> Source data
□ □ □
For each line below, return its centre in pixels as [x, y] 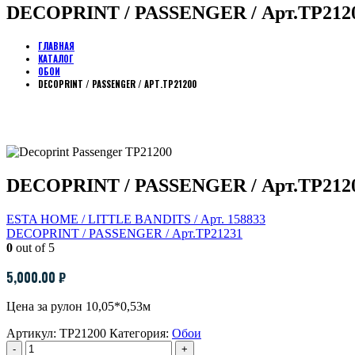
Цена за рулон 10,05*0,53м [78, 306]
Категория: [141, 333]
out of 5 [34, 247]
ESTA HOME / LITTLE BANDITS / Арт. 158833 [136, 219]
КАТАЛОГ [56, 58]
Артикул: [33, 333]
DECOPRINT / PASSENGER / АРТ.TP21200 [117, 84]
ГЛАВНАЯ [56, 46]
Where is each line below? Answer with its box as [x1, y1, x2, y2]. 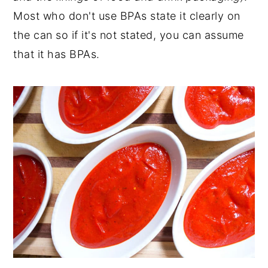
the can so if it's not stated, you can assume [13, 28, 244, 41]
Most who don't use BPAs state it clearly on [13, 9, 240, 22]
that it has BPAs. [13, 47, 100, 60]
□ □ □
> Work task
Go through the data and return each line where the word "BPAs" appears.

> Solution to the exercise
Most who don't use BPAs state it clearly on [13, 9, 240, 22]
that it has BPAs. [13, 47, 100, 60]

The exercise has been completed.